By analyzing the influence rule of different parameters on tool wear, the formula of tool life is:

$$ T=\frac{C_T}{v^a{f}^b} $$
(5)

where T is the tool durability, v is the cutting speed, f is the feed quantity, CT is the durability factor (related to cutting tools, workpiece materials and cutting conditions), and a and b are indices. By the linear fitting of the data from the results of the simulations (Figs. 15, 17), the formula a is 2.21, b is 0.63, and CT is e11.03.

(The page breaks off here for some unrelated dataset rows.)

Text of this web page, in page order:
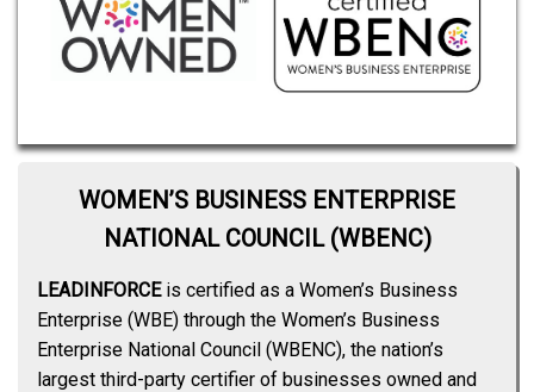
WOMEN’S BUSINESS ENTERPRISE
NATIONAL COUNCIL (WBENC)
LEADINFORCEis certified as a Women’s Business
Enterprise (WBE) through the Women’s Business
Enterprise National Council (WBENC), the nation’s
largest third-party certifier of businesses owned and
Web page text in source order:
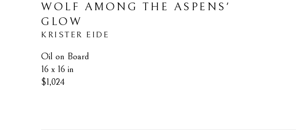
WOLF AMONG THE ASPENS'
GLOW
KRISTER EIDE
Oil on Board
16 x 16 in
$1,024
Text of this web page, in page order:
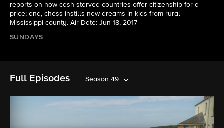
reports on how cash-starved countries offer citizenship for a
price; and, chess instills new dreams in kids from rural
Mississippi county. Air Date: Jun 18, 2017
SUNDAYS
Full Episodes Season 49
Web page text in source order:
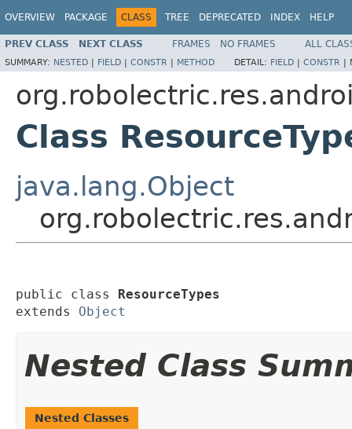
OVERVIEW PACKAGE CLASS TREE DEPRECATED INDEX HELP
PREV CLASS NEXT CLASS FRAMES NO FRAMES ALL
SUMMARY: NESTED | FIELD | CONSTR | METHOD DETAIL: FIELD | CONSTR |
Class
java.lang.Object
public class ResourceTypes
extends Object
Nested Class
Nested Classes
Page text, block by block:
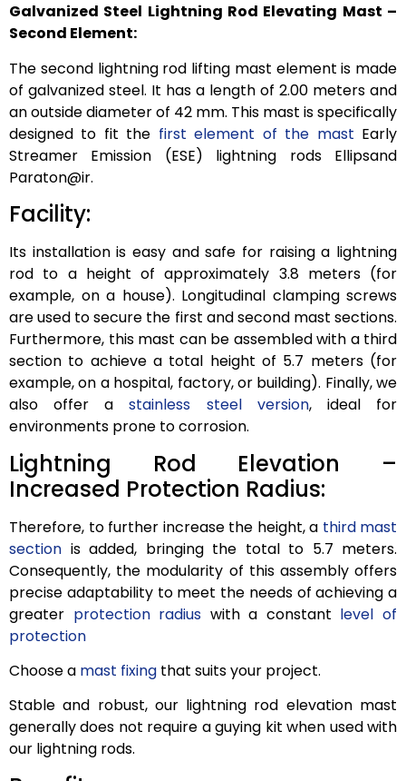
Galvanized Steel Lightning Rod Elevating Mast –
Second Element:
The second lightning rod lifting mast element is made
of galvanized steel. It has a length of 2.00 meters and
an outside diameter of 42 mm. This mast is specifically
designed to fit the first element of the mast Early
Streamer Emission (ESE) lightning rods Ellipsand
Paraton@ir.
Facility:
Its installation is easy and safe for raising a lightning
rod to a height of approximately 3.8 meters (for
example, on a house). Longitudinal clamping screws
are used to secure the first and second mast sections.
Furthermore, this mast can be assembled with a third
section to achieve a total height of 5.7 meters (for
example, on a hospital, factory, or building). Finally, we
also offer astainless steel version, ideal for
environments prone to corrosion.
Lightning Rod Elevation –
Increased Protection Radius:
Therefore, to further increase the height, a third mast
section is added, bringing the total to 5.7 meters.
Consequently, the modularity of this assembly offers
precise adaptability to meet the needs of achieving a
greater protection radius with a constant level of
protection
Choose a mast fixing that suits your project.
Stable and robust, our lightning rod elevation mast
generally does not require a guying kit when used with
our lightning rods.
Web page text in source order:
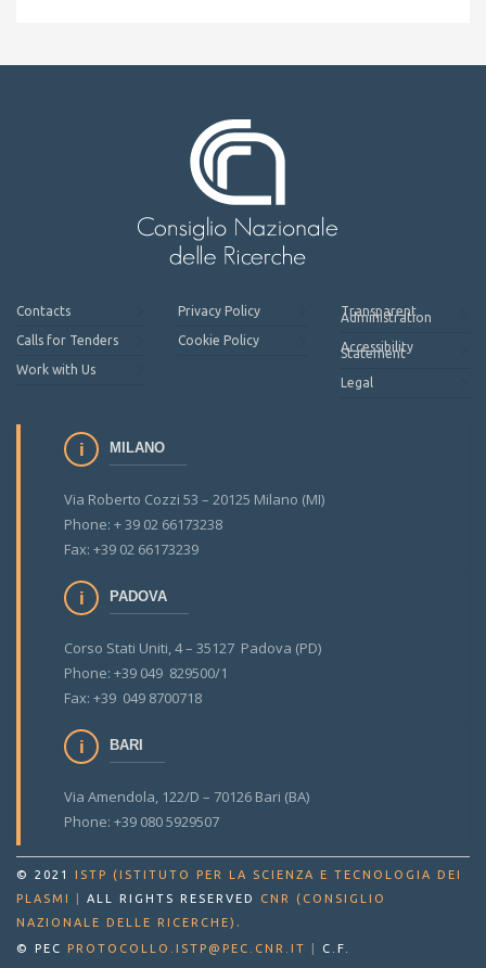
Contacts
Calls for Tenders
Work with Us
Privacy Policy
Cookie Policy
Transparent
Administration
Accessibility
Statement
Legal
MILANO
Via Roberto Cozzi 53 – 20125 Milano (MI)
Phone: + 39 02 66173238
Fax: +39 02 66173239
PADOVA
Corso Stati Uniti, 4 – 35127 Padova (PD)
Phone: +39 049 829500/1
Fax: +39 049 8700718
BARI
Via Amendola, 122/D – 70126 Bari (BA)
Phone: +39 080 5929507
© 2021
ISTP (ISTITUTO PER LA SCIENZA E TECNOLOGIA DEI
PLASMI
ALL RIGHTS RESERVED
CNR (CONSIGLIO
NAZIONALE DELLE RICERCHE) .
© PEC PROTOCOLLO.ISTP@PEC.CNR.IT
C.F.

Through comparison and analysis, the influence of different cutting parameters on tool wear and access to the tool life of formula shows that the effects of speed on tool wear effect are remarkable, and the feed rate for the influence of tool wear is relatively small. Because the simulation using the orthogonal cutting and the cooling way is dry cutting, the working condition is bad, and tool wear is faster. When cutting speed is lower than 200 m/min, the speed of tool wear is relatively smooth. Therefore, it is recommended that the reasonable parameter range of cemented carbide cutting tool in high-speed dry cutting Ti6Al4V is 90–150 m/min, and the feed rate is 0.10–0.20 mm/r.

5 Conclusion

In this paper, a novel finite element method for the wear analysis of cemented carbide tool during high-speed cutting Ti6Al4V alloy was proposed. The high-speed cutting tests were carried out on Ti6Al4V to verify the tool wear prediction FEM model. The main conclusions are as follows:

  1. (1)

    A novel technique has been introduced to update the geometry of the rake face of the cutting tool without the manual intervention of the numerical simulation. This step is an inevitable condition for analyzing the tool wear geometry.

  2. (2)

    The reliable FEM model of tool wear is built that can consider various wear mechanisms (abrasive wear, adhesive wear, and diffusive wear) occurring in high-speed cutting Ti6Al4V process. The tool wear model, predicting the depth and width of tool wear at any given cutting conditions, was verified by experiments.

  3. (3)

    The influence of cutting speed and feed rate on the tool wear was predicted by the proposed FEM model. The significant impact of the feed rate on the tool life that is less than the impact of the cutting speed was observed. The influence of different machining parameters on tool wear morphology is analyzed. The reasonable parameter range of cemented carbide cutting tool in high-speed dry cutting Ti6Al4V is 90–150 m/min, and the feed rate is 0.10–0.20 mm/r.